Kunstgeschiedenis

Amsterdam Boek (1959)

Gepubliceerd op 27-01-2022

Egypte – het nieuwe rijk – reliëf - wandschildering

betekenis & definitie

EGYPTISCHE KUNST: HET NIEUWE RIJK: RELIËF EN WANDSCHILDERING

De reliëfkunst van het Nieuwe Rijk en de muurschildering vormen een essentiële verrijking van ons beeld omtrent de beeldende kunst van het ridderlijke tijdperk, want de voor deze periode karakteristieke grondgedachten komen hier het best tot uitdrukking. Als het beeldmotief zich gaat afkeren van de ridderlijkheroïsche heersersklasse, is dat een blijk van geestelijke veranderingen, die ook in de bouwkunst en de vrijstaande sculptuur aan de dag waren getreden. De grootste bijdrage wordt in de tijd van de achttiende dynastie geleverd door de beelden uit de graven en verder door de tempelreliëfs.

Voor de uitrusting van het graf met wandschilderingen, die in overeenstemming met de artistieke stijl van het Nieuwe Rijk naast het reliëf komen, had de bouwmeester van het graf van Thutmosis I, Ineni, een bepleisteringstechniek uitgevonden, waarover hij in de inscriptie van zijn graf vermeldt: ’Ik maakte lemen vlakken om hun graven in de dodenstad te overtrekken.

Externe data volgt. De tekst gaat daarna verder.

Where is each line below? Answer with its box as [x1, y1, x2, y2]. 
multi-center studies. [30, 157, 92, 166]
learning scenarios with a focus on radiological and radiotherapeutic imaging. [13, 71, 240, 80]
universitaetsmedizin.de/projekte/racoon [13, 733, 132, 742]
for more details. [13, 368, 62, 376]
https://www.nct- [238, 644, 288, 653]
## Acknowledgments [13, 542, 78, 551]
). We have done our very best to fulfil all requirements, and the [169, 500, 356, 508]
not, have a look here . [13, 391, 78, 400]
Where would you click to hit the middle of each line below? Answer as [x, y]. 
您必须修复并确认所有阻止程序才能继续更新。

Dat was een arbeid, die niet eerder was gedaan’. (Sethe: Oorkonden IV, 57). De ondergrond van het beeld wisselt in de loop van de tijd; het grijsblauw, dat tot het midden van de achttiende dynastie overheersend was, maakte in de laatste fase plaats voor wit en in de Ramessiedentijd voor overwegend geel.

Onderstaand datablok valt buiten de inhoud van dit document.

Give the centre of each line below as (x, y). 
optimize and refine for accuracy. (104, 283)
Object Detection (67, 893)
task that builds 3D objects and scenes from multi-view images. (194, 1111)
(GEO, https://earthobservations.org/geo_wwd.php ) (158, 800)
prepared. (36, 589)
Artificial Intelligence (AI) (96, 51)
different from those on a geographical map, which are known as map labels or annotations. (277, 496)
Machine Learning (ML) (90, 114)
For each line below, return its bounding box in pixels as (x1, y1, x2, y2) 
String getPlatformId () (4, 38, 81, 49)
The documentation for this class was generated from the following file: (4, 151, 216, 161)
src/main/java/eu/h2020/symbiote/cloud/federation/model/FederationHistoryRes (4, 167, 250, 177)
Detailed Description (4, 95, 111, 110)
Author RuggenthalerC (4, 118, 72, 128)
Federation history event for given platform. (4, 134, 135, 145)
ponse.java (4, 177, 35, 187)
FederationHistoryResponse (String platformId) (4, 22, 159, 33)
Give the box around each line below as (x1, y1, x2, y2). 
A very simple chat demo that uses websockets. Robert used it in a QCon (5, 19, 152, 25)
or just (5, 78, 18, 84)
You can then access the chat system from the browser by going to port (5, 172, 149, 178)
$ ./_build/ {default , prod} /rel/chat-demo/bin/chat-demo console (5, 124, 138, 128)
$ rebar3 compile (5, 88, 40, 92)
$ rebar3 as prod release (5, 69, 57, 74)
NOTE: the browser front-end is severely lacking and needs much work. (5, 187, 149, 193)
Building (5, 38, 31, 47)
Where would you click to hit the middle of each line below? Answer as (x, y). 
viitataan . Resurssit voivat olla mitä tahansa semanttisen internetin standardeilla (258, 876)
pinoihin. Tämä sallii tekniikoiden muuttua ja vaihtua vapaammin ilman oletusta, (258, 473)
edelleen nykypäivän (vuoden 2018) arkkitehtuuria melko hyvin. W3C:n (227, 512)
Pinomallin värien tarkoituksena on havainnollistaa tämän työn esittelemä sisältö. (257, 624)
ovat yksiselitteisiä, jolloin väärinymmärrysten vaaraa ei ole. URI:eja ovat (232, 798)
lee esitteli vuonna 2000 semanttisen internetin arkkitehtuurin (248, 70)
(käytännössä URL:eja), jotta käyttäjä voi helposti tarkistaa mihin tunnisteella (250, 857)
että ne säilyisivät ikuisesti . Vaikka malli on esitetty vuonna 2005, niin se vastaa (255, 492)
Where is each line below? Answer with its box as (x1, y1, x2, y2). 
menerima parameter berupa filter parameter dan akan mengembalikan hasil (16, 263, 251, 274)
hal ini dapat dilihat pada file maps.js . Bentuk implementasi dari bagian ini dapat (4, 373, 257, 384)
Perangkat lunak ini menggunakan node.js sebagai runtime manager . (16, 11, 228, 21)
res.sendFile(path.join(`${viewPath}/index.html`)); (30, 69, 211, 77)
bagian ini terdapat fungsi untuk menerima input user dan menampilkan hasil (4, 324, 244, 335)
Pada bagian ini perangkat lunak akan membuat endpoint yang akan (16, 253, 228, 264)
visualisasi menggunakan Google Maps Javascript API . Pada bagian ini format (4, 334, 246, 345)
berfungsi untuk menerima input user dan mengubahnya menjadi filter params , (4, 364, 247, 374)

In het kader van de architectuur geven de wandreliëfs en schilderingen blijk van een zeker algemeen beginsel; van belang is, dat de thema’s op het landschap betrekking hebben; wij hebben dit reeds eerder gezien in het graf van Ti. De reliëfs in de dodentempel van koningin Hatsjepsut geven blijk, dat deze beeldoriëntatie naar de vier windstreken wordt voortgezet. In de onderste noordervleugel zijn voorstellingen bewaard van een jacht met het net op watervogels, een verwijzing dus naar het delta-landschap; in de zuidelijke hal daarentegen bevinden zich de reliëfs, die berichten over het transport en de opstelling van de grote obelisken uit Assuan-graniet voor het heiligdom van Amon in Karnak. In de bovenste noorderhal werd, duidelijk met betrekking op het ten noorden van Der-el-Bahari gelegen Amonheiligdom, de mystieke afkomstlegende van de koningin verteld. In de persoon van Thutmosis I heeft zich de incarnatie van de god Amon voltrokken; de koningin-moeder Ahmose wordt door de godheden Chnum en Heket naar de geboorte gevoerd, een voorbeeld voor de kuise Egyptische houding tegenover het vrouweleven.

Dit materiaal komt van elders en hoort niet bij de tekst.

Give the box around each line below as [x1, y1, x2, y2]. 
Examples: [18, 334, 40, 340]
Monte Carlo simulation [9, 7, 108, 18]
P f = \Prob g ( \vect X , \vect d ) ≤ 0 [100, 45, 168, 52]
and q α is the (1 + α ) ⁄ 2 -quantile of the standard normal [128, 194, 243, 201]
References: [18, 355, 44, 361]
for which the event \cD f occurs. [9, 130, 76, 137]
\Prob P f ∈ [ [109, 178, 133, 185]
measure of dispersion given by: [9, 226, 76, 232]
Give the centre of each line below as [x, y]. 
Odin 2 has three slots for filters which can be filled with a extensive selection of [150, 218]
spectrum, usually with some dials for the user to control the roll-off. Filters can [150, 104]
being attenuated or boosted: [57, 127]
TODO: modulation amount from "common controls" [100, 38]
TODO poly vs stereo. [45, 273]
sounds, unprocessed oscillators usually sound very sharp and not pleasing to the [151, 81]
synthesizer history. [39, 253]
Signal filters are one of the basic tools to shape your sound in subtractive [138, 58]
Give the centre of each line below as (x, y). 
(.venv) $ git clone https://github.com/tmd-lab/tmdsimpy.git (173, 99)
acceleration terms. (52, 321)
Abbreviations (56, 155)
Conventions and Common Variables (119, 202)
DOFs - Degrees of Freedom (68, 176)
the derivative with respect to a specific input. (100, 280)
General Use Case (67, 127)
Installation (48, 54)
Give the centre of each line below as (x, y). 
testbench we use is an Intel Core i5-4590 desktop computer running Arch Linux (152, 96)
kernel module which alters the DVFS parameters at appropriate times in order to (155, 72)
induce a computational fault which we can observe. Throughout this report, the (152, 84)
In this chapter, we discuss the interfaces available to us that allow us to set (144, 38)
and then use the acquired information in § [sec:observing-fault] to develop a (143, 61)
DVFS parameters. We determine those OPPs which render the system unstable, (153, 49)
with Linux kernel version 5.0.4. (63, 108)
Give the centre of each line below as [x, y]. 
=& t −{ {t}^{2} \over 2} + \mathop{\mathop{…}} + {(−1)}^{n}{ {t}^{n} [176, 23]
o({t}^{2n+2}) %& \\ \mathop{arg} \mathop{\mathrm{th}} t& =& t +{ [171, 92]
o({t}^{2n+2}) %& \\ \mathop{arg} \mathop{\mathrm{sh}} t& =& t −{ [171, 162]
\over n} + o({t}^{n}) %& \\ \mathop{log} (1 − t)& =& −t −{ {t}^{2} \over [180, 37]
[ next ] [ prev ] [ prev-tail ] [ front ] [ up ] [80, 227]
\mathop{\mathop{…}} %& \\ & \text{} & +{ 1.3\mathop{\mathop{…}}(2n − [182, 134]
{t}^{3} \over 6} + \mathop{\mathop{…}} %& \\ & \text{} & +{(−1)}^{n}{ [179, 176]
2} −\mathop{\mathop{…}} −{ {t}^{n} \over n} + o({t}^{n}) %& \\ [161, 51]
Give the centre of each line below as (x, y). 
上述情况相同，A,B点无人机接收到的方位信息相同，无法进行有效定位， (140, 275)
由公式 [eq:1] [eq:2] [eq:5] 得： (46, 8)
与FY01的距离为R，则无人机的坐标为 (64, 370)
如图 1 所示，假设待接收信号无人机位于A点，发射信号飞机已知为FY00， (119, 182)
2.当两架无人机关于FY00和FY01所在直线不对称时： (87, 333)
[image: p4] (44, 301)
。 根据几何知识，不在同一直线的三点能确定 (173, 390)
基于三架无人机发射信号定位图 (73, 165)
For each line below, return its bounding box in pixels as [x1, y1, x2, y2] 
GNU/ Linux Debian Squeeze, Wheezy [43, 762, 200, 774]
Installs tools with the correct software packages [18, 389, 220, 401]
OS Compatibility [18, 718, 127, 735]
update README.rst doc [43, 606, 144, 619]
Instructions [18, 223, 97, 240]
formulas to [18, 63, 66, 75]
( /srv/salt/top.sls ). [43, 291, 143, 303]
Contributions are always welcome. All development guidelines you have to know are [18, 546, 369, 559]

Naar het zuiden daarentegen, het wierookland Punt, wijzen de kleurige reliëfs in de bovenste zuidervleugel, die nauwkeurig de karakteristieke bijzonderheden beschrijven van de beroemde Punt-expeditie in haar verschillende fasen. Voorgesteld zijn de vaart door de Rode Zee, welker fauna de bijzondere belangstelling wekt van de Egyptenaar, en het verblijf in het vreemde land, dat met zijn mensenras, zijn ronde palenhutten, zijn palmen en loofbomen en zijn dierenwereld levendig in beeld wordt gebracht; onder de ruilobjecten, waarvoor wierook, mirre, goud, ivoor en ebbehout werden verkregen, bevond zich een beeldengroep van Amon en de koningin. Nog driehonderd jaar later schetste een schilder uit de Ramessiedentijd op een kalksteenscherf het beeld van de zwaarlijvige vorstin van Punt. De voorstelling van deze zware, plompe gestalte tussen haar ezel en de normaal gebouwde vorst, die de Egyptische gezanten met een toespraak begroet, is tot onze tijd toe een ethnografisch kabinetstuk; ze getuigt tevens van de uitstekende waarneming van een ziektebeeld, dat pas door modern medisch-historisch onderzoek afdoende kon worden beschreven.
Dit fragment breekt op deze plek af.